### SOURCE DATA:
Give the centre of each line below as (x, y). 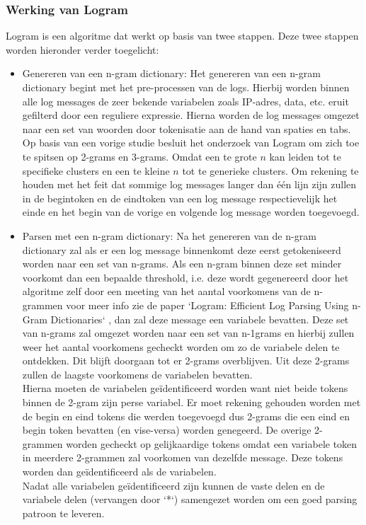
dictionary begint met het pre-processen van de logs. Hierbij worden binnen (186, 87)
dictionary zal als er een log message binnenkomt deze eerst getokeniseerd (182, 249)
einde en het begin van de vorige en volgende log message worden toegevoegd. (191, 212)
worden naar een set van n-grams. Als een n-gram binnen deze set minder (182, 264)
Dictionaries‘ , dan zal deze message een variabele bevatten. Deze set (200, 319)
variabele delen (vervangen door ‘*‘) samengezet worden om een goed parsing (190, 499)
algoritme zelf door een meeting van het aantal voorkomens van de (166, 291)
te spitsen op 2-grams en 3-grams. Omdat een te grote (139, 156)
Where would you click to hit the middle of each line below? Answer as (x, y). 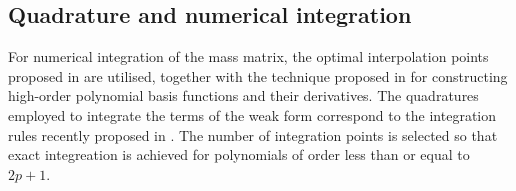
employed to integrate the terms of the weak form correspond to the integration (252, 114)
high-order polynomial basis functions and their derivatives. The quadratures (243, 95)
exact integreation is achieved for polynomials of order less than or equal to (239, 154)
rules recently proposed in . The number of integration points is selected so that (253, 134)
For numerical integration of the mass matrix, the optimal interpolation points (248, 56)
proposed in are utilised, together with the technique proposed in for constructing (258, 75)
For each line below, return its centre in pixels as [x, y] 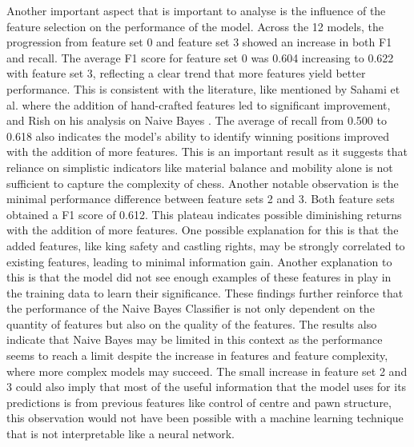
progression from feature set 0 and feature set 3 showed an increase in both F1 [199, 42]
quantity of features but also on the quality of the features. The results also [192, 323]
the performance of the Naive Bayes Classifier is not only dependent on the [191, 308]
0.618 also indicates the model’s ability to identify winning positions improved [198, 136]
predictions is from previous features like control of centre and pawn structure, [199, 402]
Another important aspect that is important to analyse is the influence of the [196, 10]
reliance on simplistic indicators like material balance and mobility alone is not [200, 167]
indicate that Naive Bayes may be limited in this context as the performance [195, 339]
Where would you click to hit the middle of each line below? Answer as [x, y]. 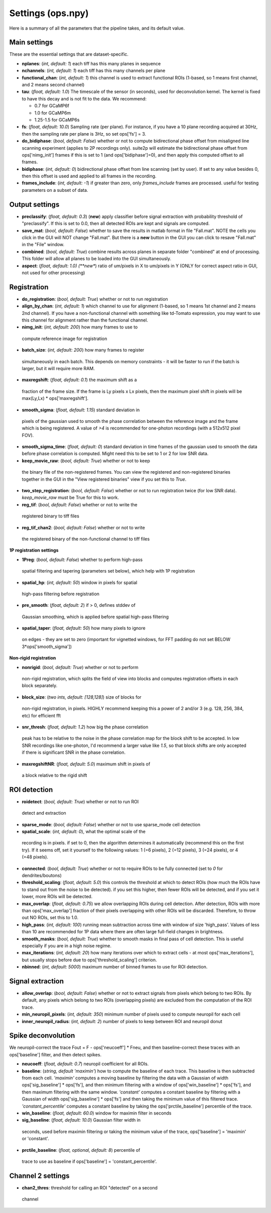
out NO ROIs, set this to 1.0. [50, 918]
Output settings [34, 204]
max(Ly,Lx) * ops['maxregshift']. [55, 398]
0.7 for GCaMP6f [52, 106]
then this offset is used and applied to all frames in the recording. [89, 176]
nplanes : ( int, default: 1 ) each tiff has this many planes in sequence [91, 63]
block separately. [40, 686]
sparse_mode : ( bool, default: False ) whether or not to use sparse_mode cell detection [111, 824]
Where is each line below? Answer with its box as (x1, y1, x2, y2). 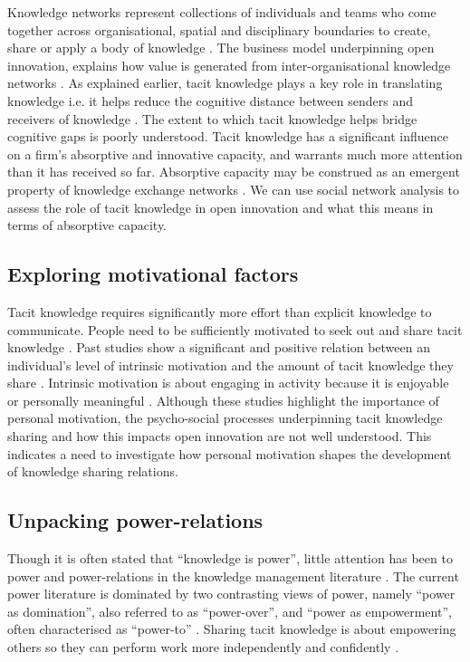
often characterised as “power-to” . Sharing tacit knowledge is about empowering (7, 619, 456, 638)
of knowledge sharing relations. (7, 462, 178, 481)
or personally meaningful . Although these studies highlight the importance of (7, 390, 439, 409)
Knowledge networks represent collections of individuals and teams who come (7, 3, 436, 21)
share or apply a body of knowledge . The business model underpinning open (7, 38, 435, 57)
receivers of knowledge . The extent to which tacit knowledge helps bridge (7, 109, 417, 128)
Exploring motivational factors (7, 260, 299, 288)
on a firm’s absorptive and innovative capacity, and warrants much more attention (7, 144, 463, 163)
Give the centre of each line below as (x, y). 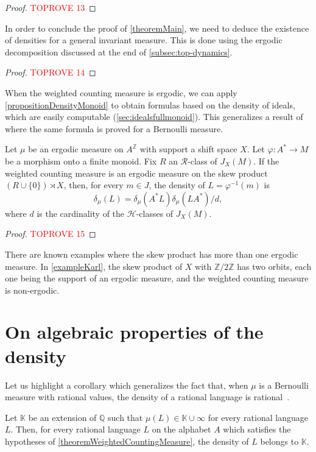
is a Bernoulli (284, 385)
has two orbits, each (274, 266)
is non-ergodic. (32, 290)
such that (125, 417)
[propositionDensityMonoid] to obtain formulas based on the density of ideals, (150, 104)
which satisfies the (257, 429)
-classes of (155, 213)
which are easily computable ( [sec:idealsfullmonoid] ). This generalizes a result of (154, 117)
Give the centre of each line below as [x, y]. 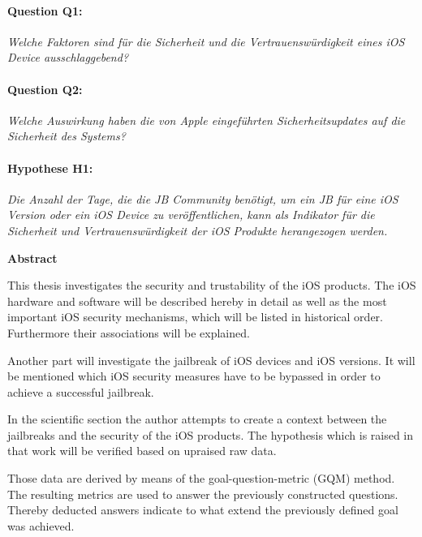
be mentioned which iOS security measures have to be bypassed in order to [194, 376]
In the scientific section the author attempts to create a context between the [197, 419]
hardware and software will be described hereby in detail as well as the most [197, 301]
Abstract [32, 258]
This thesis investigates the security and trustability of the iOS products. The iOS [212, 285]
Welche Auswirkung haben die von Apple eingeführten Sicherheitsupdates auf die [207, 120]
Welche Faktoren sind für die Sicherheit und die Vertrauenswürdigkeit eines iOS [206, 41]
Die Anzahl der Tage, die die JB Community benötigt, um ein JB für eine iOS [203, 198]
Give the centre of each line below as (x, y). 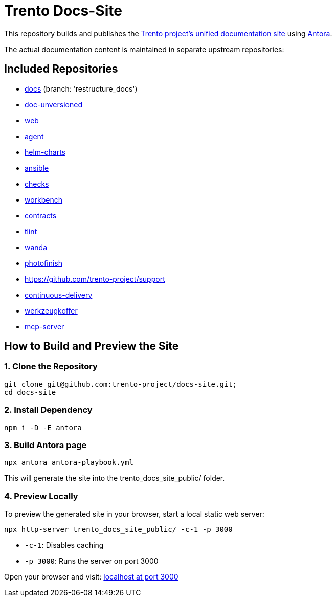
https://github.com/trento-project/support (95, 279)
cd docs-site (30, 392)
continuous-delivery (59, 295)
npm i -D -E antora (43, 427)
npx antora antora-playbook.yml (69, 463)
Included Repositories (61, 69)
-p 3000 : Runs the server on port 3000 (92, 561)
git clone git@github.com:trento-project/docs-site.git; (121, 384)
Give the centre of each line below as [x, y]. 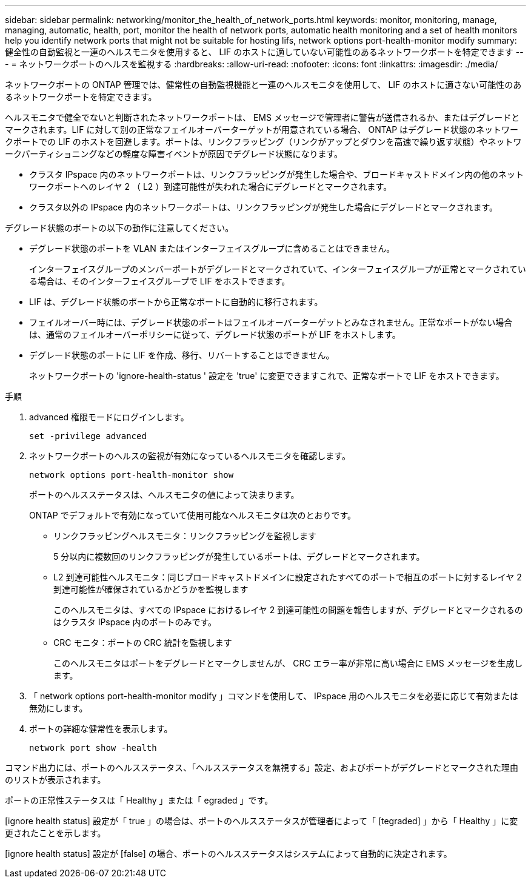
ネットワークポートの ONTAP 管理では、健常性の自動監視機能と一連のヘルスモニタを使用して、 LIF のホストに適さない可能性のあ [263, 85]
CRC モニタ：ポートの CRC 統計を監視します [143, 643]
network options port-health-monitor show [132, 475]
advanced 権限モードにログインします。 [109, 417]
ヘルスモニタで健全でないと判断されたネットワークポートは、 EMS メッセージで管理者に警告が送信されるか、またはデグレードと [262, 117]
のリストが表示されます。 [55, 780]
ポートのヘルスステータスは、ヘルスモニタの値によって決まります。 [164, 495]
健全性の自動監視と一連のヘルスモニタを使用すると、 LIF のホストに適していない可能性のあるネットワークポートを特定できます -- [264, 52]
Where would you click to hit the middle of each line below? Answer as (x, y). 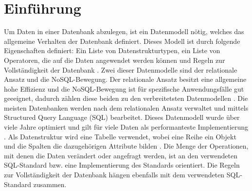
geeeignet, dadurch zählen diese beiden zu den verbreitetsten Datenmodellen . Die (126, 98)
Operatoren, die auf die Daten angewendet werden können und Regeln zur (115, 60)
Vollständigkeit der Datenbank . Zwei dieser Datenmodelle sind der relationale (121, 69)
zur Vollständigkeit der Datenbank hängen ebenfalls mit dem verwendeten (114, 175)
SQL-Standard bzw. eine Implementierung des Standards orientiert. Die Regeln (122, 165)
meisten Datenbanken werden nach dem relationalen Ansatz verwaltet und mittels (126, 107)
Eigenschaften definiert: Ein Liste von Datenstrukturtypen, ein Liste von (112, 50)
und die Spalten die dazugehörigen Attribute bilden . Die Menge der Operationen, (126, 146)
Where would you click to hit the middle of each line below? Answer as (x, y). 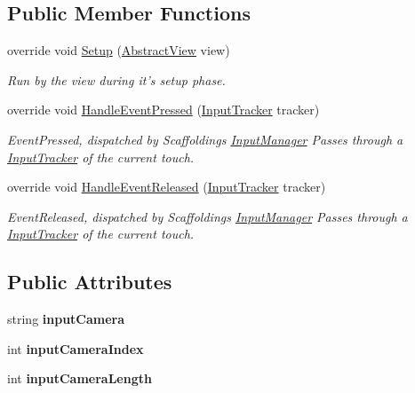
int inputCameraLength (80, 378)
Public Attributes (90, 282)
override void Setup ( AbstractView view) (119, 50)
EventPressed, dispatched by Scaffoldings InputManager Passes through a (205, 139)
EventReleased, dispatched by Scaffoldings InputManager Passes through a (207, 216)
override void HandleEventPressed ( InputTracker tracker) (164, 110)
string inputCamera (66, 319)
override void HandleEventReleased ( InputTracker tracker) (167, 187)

### EXERCISE DESCRIPTION:
The answer must be a single number: how many lines of the data include the string "through".

### RESPONSE TO THIS EXERCISE:
2